I’m sure she didn’t expect a woman dressed in smart plum dress to come in this store.
‘I’m just looking, thank you.’ I said.
I peered out of the window again. The sales assistant arched her penciled eyebrow at me. He wasn’t there, damn! I rushed out of the store and frantically scanned the street. He vanished. Did he see me?
8th February
Afternoon
Diary,
What if Richard finds this diary and reads it, what would he think? I have a monster in me that wants to come out. If it does, bad things will happen. Did the monster come out that night? Did my other persona take over, and I can’t remember? Was I raped? Was I drugged? Did I have too much to drink? What’s the smell and music I hear sometimes? Do they have a connection with that night? It’s killing me not knowing. Imagine Richard reading about all of this, the woman his wife turned out to be.
That’s why I need to keep you hidden, diary. Somewhere he won’t find you. What if one day I forget to hide you? What will happen then?
13th February
Evening,
Diary,
I saw Michael again today, this time in the neighborhood. What was he doing in Camden? I went to the laundry to pick up Richard’s suit, and there he was putting his arms around a girl, in a Mills and Boons sort of way, with a big fat smile on his face. They looked so happy. I wanted to punch them right in the face. Ah, young love. I’m sure he has high standards when it comes to women. He’s open to the world. It’s his oyster. To be at an age where nothing matters, to party, drink, smoke pot, and have lots of sex. I’m sure he fucks many women. At his age, I was already in a serious relationship for three years. I didn’t sleep around. I was in love, or at
least I thought I was. My life has always been dull- work hard, find a well-paying job, and steady relationships. What’s the point to study, work hard, and have stable relationships? When you’ve done nothing dangerous or exciting in your life? I wasted my youth on studying. He looked at me as though he could see through my soul. This time I let him see me, before walking away, questioning if he knew I had followed him the other day.
Later
I switched on my laptop, logged into Facebook, and searched for Michael Frisk. I didn’t find him. But what if I did, then what would I do? Send him a friend request? This is all too silly to comprehend, even writing about it makes my face bleed with shame.
15th February
Evening,
Diary,
On Valentine’s Day, we didn’t do anything special. We don’t believe in it. Cherished everyday love should be not just for one day. I cooked dinner for us. We watched a romantic comedy and Richard slept halfway through. I curled up on the sofa and drank a full bottle of wine. With each sip, the wine sent tingles through me.

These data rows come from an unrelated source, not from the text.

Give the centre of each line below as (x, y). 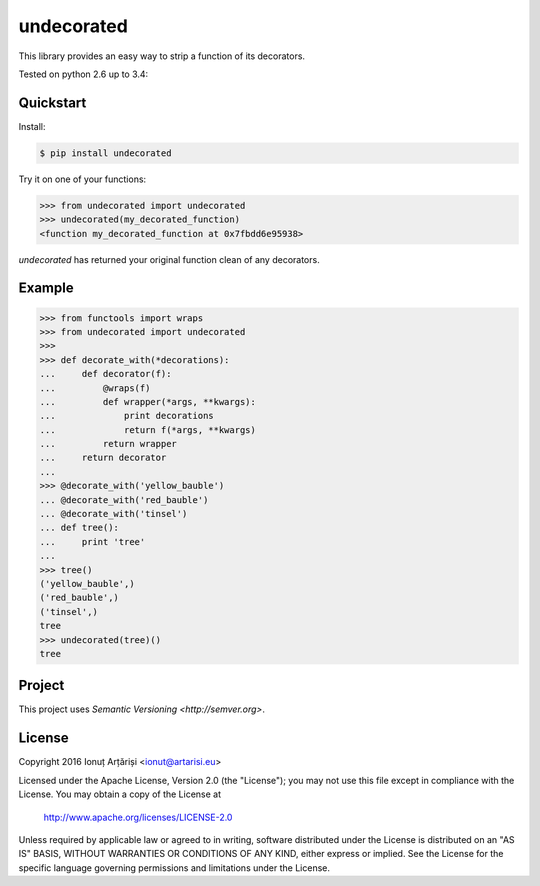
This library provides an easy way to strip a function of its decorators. (161, 56)
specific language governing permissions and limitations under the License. (174, 867)
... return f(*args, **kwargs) (148, 429)
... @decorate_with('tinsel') (113, 514)
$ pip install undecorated (105, 153)
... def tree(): (79, 528)
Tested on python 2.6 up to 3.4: (83, 74)
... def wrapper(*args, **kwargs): (148, 401)

Tonight, Richard went out for a business dinner. He wanted me to go along, but I didn’t feel like it. I didn’t want to sit in another expensive restaurant and talk to people. I can’t stand it.

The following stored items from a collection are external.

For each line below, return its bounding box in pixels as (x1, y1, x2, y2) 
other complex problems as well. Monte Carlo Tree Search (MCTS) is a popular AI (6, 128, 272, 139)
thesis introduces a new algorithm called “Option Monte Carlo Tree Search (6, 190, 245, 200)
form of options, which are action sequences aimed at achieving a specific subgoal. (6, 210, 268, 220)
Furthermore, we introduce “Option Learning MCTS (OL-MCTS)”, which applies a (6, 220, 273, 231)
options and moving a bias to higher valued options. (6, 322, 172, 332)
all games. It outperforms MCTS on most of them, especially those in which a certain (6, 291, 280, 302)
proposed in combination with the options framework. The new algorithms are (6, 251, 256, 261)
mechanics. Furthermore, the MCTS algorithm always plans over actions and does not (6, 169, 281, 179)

I had a long bath, where I spent ages cleaning my nicotine-stained fingers. I’m ruining everything, including myself. At some point, I fell asleep, and my head slipped under the water. I could have drowned!
16th February
Morning,
Diary,
I felt troubled and unsettled all morning. I circled around the office, shifting in my seat as though I was sitting on pins.

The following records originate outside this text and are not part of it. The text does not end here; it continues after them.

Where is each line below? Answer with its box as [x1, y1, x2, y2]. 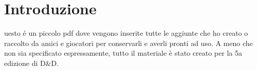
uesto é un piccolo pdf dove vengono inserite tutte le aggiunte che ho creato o [4, 28, 248, 38]
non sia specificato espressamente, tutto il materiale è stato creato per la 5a [4, 48, 242, 58]
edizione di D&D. [4, 57, 59, 68]
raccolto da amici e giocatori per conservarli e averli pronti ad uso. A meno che [4, 37, 253, 48]

I’ve been going over last night in my head.
I went out to the club on my own, the one Michael plays at. It wasn’t crowded. I even dressed up for the occasion - green dress, opaque tights, high heels and make up applied immaculately. I’m a grown woman but feel like I’m behaving like a teenage girl. As I entered the bar, the band was playing, but Michael wasn’t there. I ordered Bells, no ice. I watched the band, the drums, piano, and trumpet. The group is so good, I’m sure they could be famous one day, but then I wouldn’t be able to appreciate them like this. They wouldn’t perform at this little club anymore. The music would become an echo of the past. I drank the whiskey, ordered another, and drained it. When I ordered my third, the barman leaned over the counter. He was handsome with olive skin, and short, black, gelled back hair, brown eyes, and muscular arms.